Opinion: Dignity should accompany death
Dignity is a basic human virtue we all are entitled to. As a social work student at Eastern Michigan University, a mother of three, wife, and appointed caretaker of my senior parents, dignity is a value that I feel strongly about.
We all know at least one adult who is or was terminally ill, and someday it may be you. Remember the person or imagine if you or your loved one had to suffer months and months of hospital stays, pain, pokes, IVs, possibly not being able to eat or keep food down, and loss of strength and bodily control. You are sick, there is no cure and nothing the doctor can do but “make you as comfortable as possible,” which normally means you are so drugged up you don’t know what is going on anyway, and let time take its toll. Is this how you want to live out your remaining days? Is this how you want your family and friends to remember you? Is this a dignified way to die? If you are Michigan resident, right now it is your only option.
Michigan House Bill 4461: The Death with Dignity Act was introduced in March of 2017, and has been referred to the House Committee on Health Policy where it was never acted upon. In the meantime, people suffer needlessly while no movement has been made on a bill that could allow people to make own informed decisions to request prescribed medication to end their lives in a humane and dignified manner. Part of that informed decision is the availability of feasible alternatives, including, but not limited to, comfort care, hospice care and pain control.
According to the Death with Dignity National Center, 7 in 10 Americans support the addition of death with dignity laws in the continuum of end-of-life care, yet very few states have them (California, Colorado, District of Columbia, Hawaii, Oregon, Vermont and Washington). There are 23 states have proposed legislation under review this year.
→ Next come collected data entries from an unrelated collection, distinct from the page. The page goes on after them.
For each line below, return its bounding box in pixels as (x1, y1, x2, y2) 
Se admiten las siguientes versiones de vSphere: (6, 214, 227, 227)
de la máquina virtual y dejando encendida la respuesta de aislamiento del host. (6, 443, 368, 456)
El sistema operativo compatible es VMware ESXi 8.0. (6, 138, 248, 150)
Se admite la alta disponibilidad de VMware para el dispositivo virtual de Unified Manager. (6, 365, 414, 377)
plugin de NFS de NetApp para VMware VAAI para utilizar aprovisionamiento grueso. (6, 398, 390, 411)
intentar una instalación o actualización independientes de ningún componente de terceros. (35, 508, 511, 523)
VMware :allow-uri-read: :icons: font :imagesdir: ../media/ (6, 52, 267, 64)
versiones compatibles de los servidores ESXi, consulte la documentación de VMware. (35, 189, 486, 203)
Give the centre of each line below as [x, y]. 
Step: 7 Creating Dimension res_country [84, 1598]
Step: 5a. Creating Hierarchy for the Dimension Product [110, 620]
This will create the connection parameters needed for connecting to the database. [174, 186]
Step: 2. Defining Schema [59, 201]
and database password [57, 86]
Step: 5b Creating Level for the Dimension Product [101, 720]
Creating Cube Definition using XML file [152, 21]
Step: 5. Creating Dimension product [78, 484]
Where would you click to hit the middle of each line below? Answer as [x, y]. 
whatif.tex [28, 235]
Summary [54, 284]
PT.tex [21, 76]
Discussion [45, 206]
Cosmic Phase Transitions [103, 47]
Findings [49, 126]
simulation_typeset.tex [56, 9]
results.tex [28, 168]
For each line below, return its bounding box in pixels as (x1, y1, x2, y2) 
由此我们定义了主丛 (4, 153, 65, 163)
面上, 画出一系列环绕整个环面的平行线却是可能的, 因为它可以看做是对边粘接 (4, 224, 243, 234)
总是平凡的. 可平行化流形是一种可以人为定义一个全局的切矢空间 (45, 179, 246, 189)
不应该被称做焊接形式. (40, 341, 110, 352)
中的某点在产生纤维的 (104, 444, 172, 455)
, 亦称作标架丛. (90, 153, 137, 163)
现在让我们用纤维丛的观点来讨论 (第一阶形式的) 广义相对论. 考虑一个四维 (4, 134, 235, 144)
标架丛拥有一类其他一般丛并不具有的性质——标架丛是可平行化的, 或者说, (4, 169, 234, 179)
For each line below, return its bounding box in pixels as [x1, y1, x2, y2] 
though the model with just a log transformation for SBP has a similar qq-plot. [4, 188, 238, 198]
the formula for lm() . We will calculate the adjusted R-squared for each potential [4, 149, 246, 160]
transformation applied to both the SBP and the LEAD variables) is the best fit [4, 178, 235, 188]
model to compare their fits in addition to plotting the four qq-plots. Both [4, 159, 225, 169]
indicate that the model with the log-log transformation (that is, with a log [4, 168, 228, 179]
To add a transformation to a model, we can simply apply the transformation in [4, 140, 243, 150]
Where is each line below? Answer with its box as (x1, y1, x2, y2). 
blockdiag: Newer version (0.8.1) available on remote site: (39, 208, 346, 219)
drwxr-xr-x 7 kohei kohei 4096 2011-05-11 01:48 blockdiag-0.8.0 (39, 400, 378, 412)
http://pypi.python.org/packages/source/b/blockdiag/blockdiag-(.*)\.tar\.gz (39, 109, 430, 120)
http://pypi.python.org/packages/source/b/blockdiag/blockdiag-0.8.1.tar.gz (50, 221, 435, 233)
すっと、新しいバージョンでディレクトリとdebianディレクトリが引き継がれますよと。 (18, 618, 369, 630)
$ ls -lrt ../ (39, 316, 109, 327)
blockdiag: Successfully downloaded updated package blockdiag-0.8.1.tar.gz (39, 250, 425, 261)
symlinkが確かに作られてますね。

By supporting legislation like Bill 4461, Michigan can join the other progressive and compassionate states to help better provide autonomy, freedom, peace of mind, and dignity for terminally-ill adults and their end-of-life care.
Michigan’s proposed Death with Dignity Act would have provided strict regulations, safeguards and would only be applicable to terminally ill adults who have been given a life expectancy of fewer than six months. Safeguards will require two separate physicians — one must be the individual’s primary attending physician — to consult and agree that the individual is capable and competent to make such a decision. Only then will the individual become qualified to voluntarily request a self-administered prescription to end his or her life in a dignified manner. The process isn’t immediate either, there is a 15-day waiting period after the initial request. The patient may rescind the request at any time.
What about protection for the physicians? According to Section 18 of the bill: “This act does not authorize a physician or any other person to end a patient's life by lethal injection, mercy killing, or active euthanasia. Actions taken in accordance with this act do not, for any purpose, constitute suicide, assisted suicide, mercy killing, or homicide under the law.”
Lawmakers should revisit the Death with Dignity Act and consider the future pain they could spare Michigan residents.
Robin Piach is a student member of the National Association of Social Workers at Eastern Michigan University.